Error While Test connection: CompactToken parsing failed with error code: 80049217

Thanks

Shyam

Hi All,

We have a received a requirement to change the Authentication from Basic to OAuth. We followed the below documentation and checked the configurations which looks fine.

https://saviynt.freshdesk.com/support/solutions/articles/43000673552-setting-up-permissions-for-oaut...

When tried to save and test connection , we are getting the below error. 

Error While Test connection: Compact Token parsing failed with error code: 80049217.

Kindly let us know what was the measure taken to resolve the above error . Please provide the documentation if any related to this since this is an urgent requirement .Early response is highly appreciated.

 

Regards,

Swetha

It looks like the azure id which is used to connect should have grant admin consent for the application under API permissions. 

Please refer to Microsoft Azure docs for more detail of permission:

https://docs.microsoft.com/en-us/azure/active-directory/develop/v2-permissions-and-consent#admin-res...


Regards,
Rushikesh Vartak
If you find the response useful, kindly consider selecting Accept As Solution and clicking on the kudos button.

Hi Rushikesh,

Thanks for the above information and document.

Also be informed that, we had raised Saviynt ticket for this issue and with help from ESAT team we were able to set up the permissions in Azure test portal.

However when we tried to save and test connection we are still getting token parsing error.

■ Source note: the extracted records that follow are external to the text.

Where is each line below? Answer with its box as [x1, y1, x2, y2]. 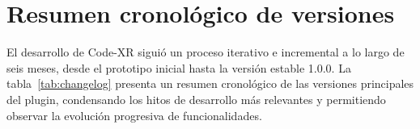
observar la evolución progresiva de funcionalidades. [6, 106, 262, 123]
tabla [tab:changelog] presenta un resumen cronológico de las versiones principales [6, 75, 414, 92]
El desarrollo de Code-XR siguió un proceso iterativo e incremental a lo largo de [6, 44, 405, 60]
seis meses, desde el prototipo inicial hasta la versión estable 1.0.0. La [6, 59, 351, 76]
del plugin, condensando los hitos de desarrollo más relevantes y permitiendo [6, 90, 386, 107]
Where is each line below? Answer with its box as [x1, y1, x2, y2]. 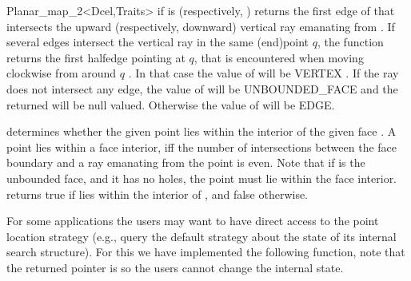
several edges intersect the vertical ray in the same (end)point [6, 34, 309, 50]
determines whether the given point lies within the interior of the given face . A [6, 123, 397, 140]
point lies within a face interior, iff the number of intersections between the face [6, 138, 397, 155]
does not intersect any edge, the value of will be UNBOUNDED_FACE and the [6, 80, 398, 97]
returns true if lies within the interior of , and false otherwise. [6, 185, 309, 202]
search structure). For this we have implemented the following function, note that [6, 243, 405, 260]
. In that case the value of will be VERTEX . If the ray [128, 65, 399, 81]
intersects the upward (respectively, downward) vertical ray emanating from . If [6, 18, 395, 34]
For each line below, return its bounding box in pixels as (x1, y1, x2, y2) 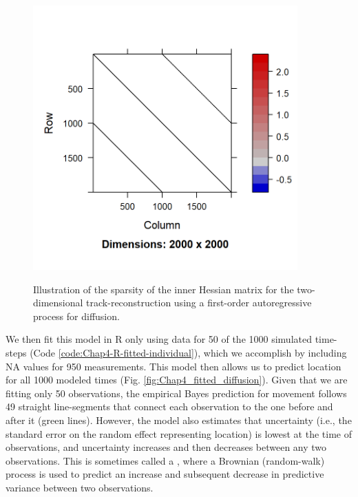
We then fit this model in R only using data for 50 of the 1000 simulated (6, 332, 312, 346)
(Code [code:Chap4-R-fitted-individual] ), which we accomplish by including (30, 345, 347, 359)
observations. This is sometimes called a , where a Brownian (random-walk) (6, 453, 325, 467)
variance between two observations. (6, 480, 154, 494)
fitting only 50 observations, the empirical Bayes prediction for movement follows (6, 385, 347, 400)
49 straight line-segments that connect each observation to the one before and (6, 399, 333, 414)
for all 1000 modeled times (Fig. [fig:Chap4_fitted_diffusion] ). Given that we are (6, 372, 348, 387)
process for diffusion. (33, 308, 120, 323)
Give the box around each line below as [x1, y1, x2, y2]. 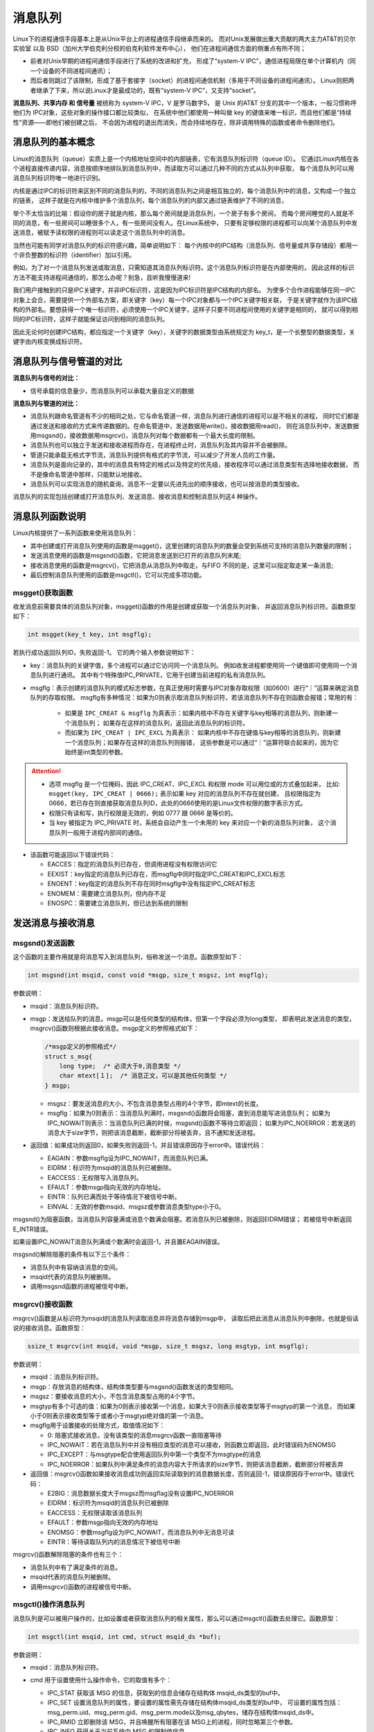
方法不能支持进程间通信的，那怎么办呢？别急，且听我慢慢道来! [12, 273, 191, 281]
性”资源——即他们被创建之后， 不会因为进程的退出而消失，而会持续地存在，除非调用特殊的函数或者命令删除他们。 [12, 118, 339, 126]
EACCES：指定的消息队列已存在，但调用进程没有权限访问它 [47, 860, 217, 869]
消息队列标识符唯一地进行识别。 [12, 174, 104, 182]
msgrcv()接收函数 [12, 1300, 73, 1309]
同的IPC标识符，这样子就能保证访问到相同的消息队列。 [12, 315, 169, 324]
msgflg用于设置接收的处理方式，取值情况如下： [30, 1421, 166, 1430]
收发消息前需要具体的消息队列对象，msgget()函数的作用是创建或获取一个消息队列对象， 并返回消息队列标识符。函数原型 [12, 603, 356, 611]

We reached out to Saviynt for further support on this which inturn they checked with engineer team and received update that to generate authentication token for SMTP and save and test connection. 

We are not getting any specific document in Freshdesk portal to perform this. Kindly let us know if there is  any specific document available.

Community_User
Saviynt Employee
Saviynt Employee
Originally posted on March 17 2022 at 15:11 UTC

We have the same issue and need clarification on Azure permissions.  Is Admin Consent required?  Do we need to limit app access as detailed here: Limiting application permissions to specific Exchange Online mailboxes - Microsoft Graph | Microsoft...

This message was previously posted on Saviynt's legacy forum by a community user and has been moved over to this forum for continued exposure.

Community_User
Saviynt Employee
Saviynt Employee
Originally posted on March 18 2022 at 18:45 UTC

Hi  Bill,


Yes the admin consent is necessary to assign the permissions.

The second part of the question, basically seems to restrict the access to certain mailboxes. I've never done it nor know of someone who has.

Do let us know how it goes.




Regards,

Avinash Chhetri

This message was previously posted on Saviynt's legacy forum by a community user and has been moved over to this forum for continued exposure.

Bill and Avinash,

WE have similar requirements as well. Can you share the limited permissions that worked for you?

Refer https://forums.saviynt.com/t5/identity-governance/oauth-email-invalid-user-error/m-p/23176#M11776


Regards,
Rushikesh Vartak
If you find the response useful, kindly consider selecting Accept As Solution and clicking on the kudos button.